TASK ITEM: A faithful copy is required of the lines from the top of the entries through the line that contains "Hopefully eventually complementing", both included, with no pictures.

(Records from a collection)
↓↓↓

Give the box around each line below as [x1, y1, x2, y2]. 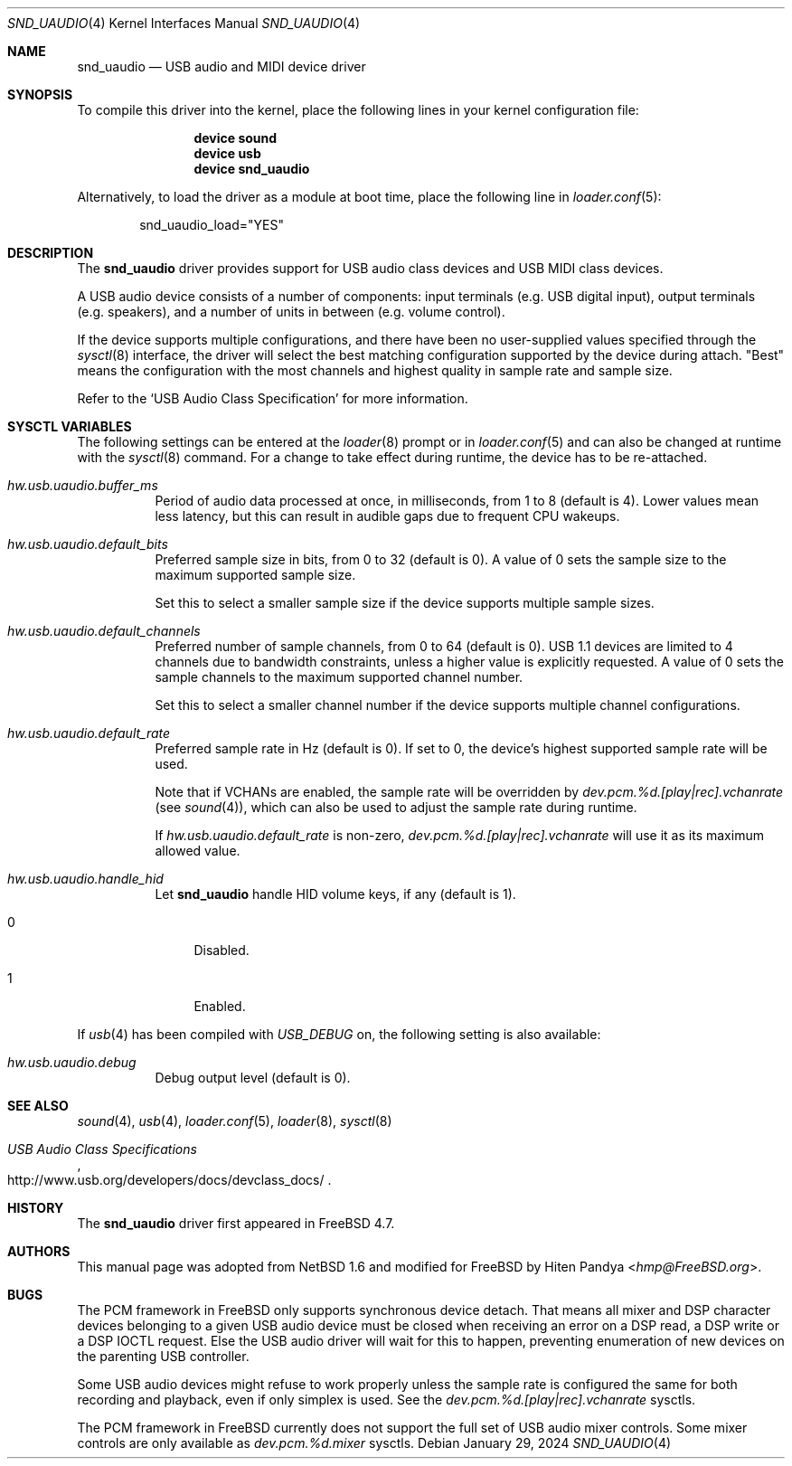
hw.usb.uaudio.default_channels [7, 623, 201, 638]
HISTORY [7, 1200, 64, 1215]
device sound [193, 130, 278, 146]
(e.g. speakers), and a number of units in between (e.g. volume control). [77, 304, 505, 319]
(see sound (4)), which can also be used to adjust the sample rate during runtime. [155, 799, 637, 815]
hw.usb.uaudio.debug [7, 1055, 137, 1070]
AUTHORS [7, 1244, 71, 1259]
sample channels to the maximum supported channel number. [155, 669, 523, 685]
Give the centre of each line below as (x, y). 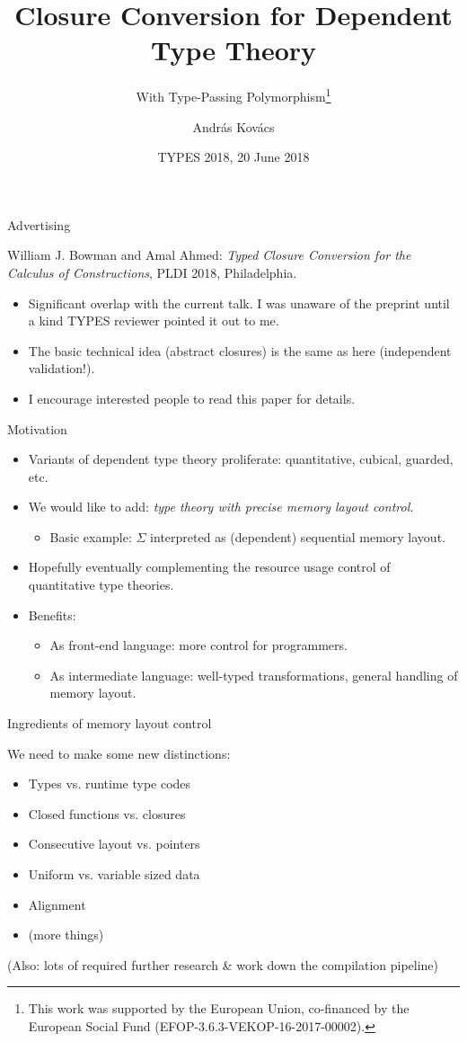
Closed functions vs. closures (107, 813)
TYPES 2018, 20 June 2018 (233, 157)
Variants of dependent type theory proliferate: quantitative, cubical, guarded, (241, 459)
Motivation (37, 428)
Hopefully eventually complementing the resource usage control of (209, 567)
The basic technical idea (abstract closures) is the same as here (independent (240, 350)
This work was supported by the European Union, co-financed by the (219, 1008)
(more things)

↑↑↑

RESULT OF THIS TASK:
Give the box around each line below as [x1, y1, x2, y2]. 
hw.usb.uaudio.default_channels [7, 623, 201, 638]
HISTORY [7, 1200, 64, 1215]
device sound [193, 130, 278, 146]
(e.g. speakers), and a number of units in between (e.g. volume control). [77, 304, 505, 319]
(see sound (4)), which can also be used to adjust the sample rate during runtime. [155, 799, 637, 815]
hw.usb.uaudio.debug [7, 1055, 137, 1070]
AUTHORS [7, 1244, 71, 1259]
sample channels to the maximum supported channel number. [155, 669, 523, 685]
Give the centre of each line below as (x, y). 
Closed functions vs. closures (107, 813)
TYPES 2018, 20 June 2018 (233, 157)
Variants of dependent type theory proliferate: quantitative, cubical, guarded, (241, 459)
Motivation (37, 428)
Hopefully eventually complementing the resource usage control of (209, 567)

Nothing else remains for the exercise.